一股极其复杂的情绪,猛地攥住了他的心脏。那是一种他活了几十年都很少感受到的东西,滚烫、酸涩,让他无地自容。
他下意识地摸了摸怀里,那枚贾先生给的、冰凉而沉甸甸的银角子,似乎还在发烫,烫得他指尖都在哆嗦。
贾先生给他银角子时,说的是“兄弟你是个人才,将来必能出入头地”。
可这些“赤火老爷”们,给他受伤的儿子治伤,给他家送粮,眼神里没有算计,只有实打实的关切。
一边是虚无缥缈的“出入头地”和一点冰冷的银钱。
一边是看得见、摸得着的救助和温暖。
王老五的嘴唇哆嗦着,喉咙里像堵了一团棉花,一个字也说不出来。
那点一直支撑着他“聪明”行事的自私和侥幸,在这一刻,仿佛被一柄无形的重锤敲得粉碎,露出里面那颗从未真正安宁过的、属于穷苦人的、卑微而又渴望被当人看的心。
他第一次,对自己做的事,产生了巨大的怀疑和铺天盖地的羞愧。那枚银角子,不再是宝贝,而像一块烧红的烙铁,狠狠地灼烫着他的胸膛。
北赤火堡中央的空地上,燃起了几堆篝火,驱散着北地晚间的寒意。
火光跳跃,映照着一张张或好奇、或疲惫、或带着几分疑虑的农民面孔。
男人们蹲着、站着,女人们也抱着孩子、拿着针线活围在外圈。这是陈烬决定开办的“赤火夜校”的第一课。
没有高台,没有仪仗。陈烬就站在人群中间,手里拿着一块用木炭涂黑了的木板。他看着这些刚刚结束一天劳作、脸上还带着倦容的乡亲,没有立刻说话。

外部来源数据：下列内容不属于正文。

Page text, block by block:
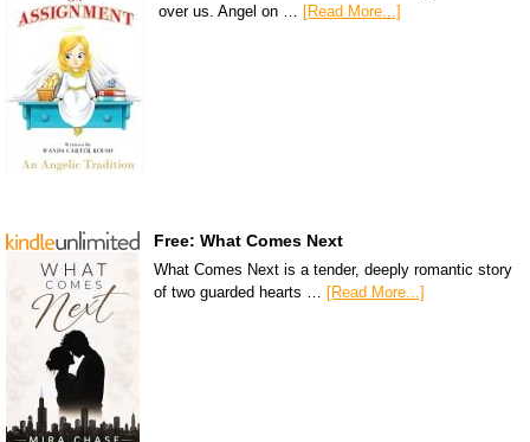
over us. Angel on … [Read More...]
Free: What Comes Next
What Comes Next is a tender, deeply romantic story
of two guarded hearts … [Read More...]
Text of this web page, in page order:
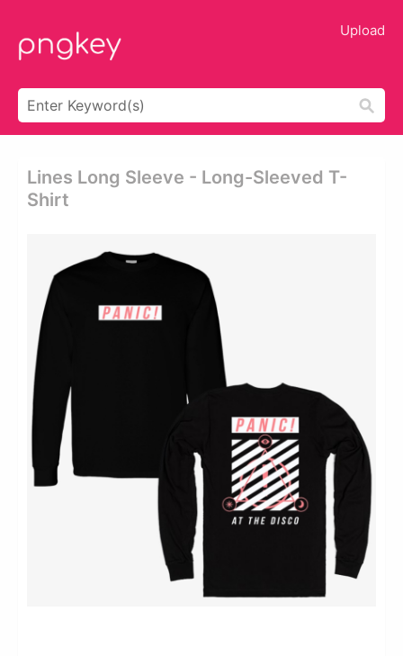
Upload
Lines Long Sleeve - Long-Sleeved T-
Shirt
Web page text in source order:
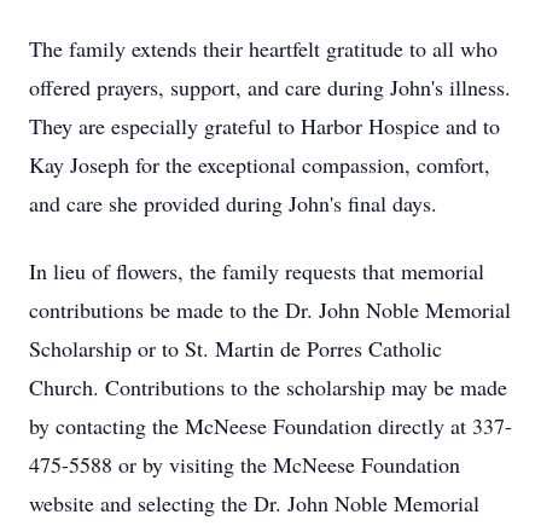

许多人是被动员来的,心里还惦记着没干完的家务活,对所谓的“夜校”并不感兴趣,甚至觉得是耽误工夫。
陈烬用一根石灰条,在黑板上慢慢地画了一个小圈。然后,在小圈外面,又画了一个大得多的圈,将小圈包在里面。
“乡亲们,”他开口了,声音平静,却清晰地传入每个人耳中,“今天咱不讲大道理,就算一笔账,看一幅图。”

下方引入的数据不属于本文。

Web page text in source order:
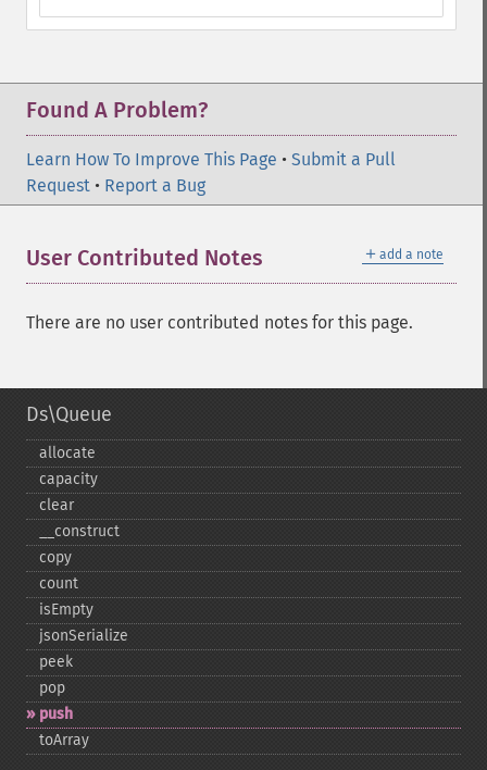
Found A Problem?
Learn How To Improve This Page • Submit a Pull
Request • Report a Bug
＋ add a note
User Contributed Notes
There are no user contributed notes for this page.
Ds\Queue
allocate
capacity
clear
_​_​construct
copy
count
isEmpty
jsonSerialize
peek
pop
push
toArray
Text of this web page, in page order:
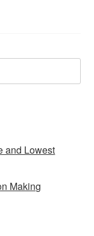
and Lowest
Making
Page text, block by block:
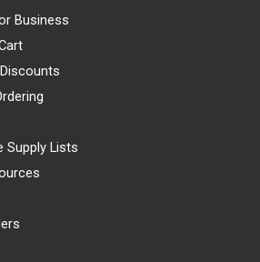
Business
Supply Lists
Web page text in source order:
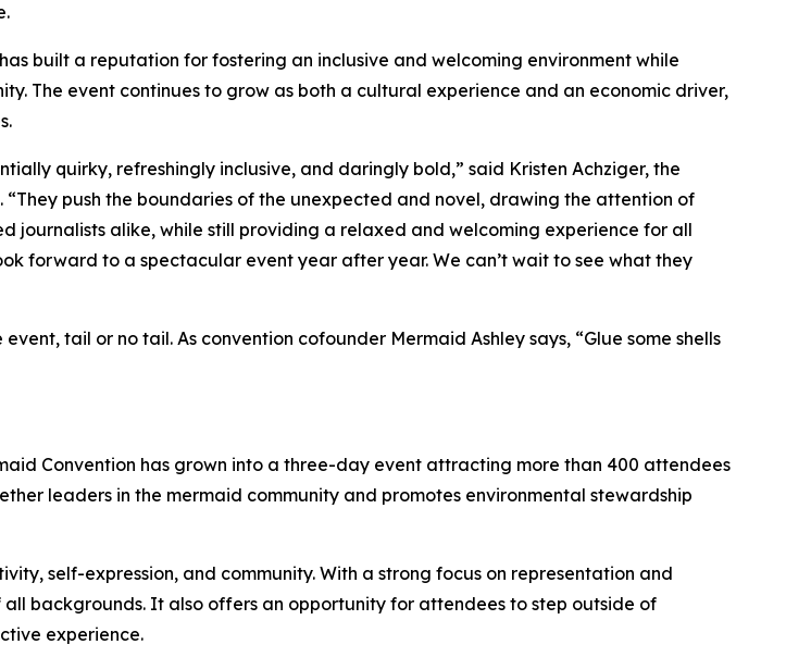
built a reputation for fostering an inclusive and welcoming environment while
The event continues to grow as both a cultural experience and an economic driver,
quirky, refreshingly inclusive, and daringly bold,” said Kristen Achziger, the
push the boundaries of the unexpected and novel, drawing the attention of
journalists alike, while still providing a relaxed and welcoming experience for all
forward to a spectacular event year after year. We can’t wait to see what they
tail or no tail. As convention cofounder Mermaid Ashley says, “Glue some shells
Convention has grown into a three-day event attracting more than 400 attendees
leaders in the mermaid community and promotes environmental stewardship
self-expression, and community. With a strong focus on representation and
backgrounds. It also offers an opportunity for attendees to step outside of
experience.
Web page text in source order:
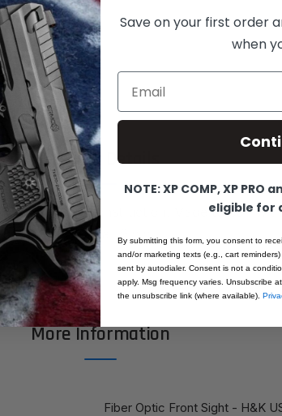
Product Details
All steel construction. Made to pair
HKP8, Cal. 9mm
More Information
Fiber Optic Front Sight - H&K
Save on your first order
when
Email
NOTE: XP COMP, XP PRO
eligible for
By submitting this form, you consent to
and/or marketing texts (e.g., cart
sent by autodialer. Consent is not a
apply. Msg frequency varies. Unsubscribe
the unsubscribe link (where available).

他指了指那个小圈:“这个,就是你的一家老小,你的房子,你的那几亩地。是你天天睁开眼就惦记的,是你豁出命也想守住的‘家’。”
众人点头,这话实在,说到他们心坎里去了。
陈烬的手指移到那个大圈上:“这个,是咱们整个北赤火堡。是堡墙,是粮仓,是学堂,是军医处,是住在里面的所有人家,是你,是我,是咱们所有人合在一起的‘大家’。”
他停顿了一下,让众人看着这两个圈。火光下,粗糙的图案显得格外清晰。
“现在,我问大家一个问题。”陈烬的目光扫过人群,“如果哪天,曹丞相的大军,或者匈奴的骑兵,真的打过来了。你是只会抄起锄头,蹲在你家那小圈里,守着你那点粮食和地?还是会拿起我们发的刀枪,站到堡墙上,和身边的乡亲一起,守外面这个大家?”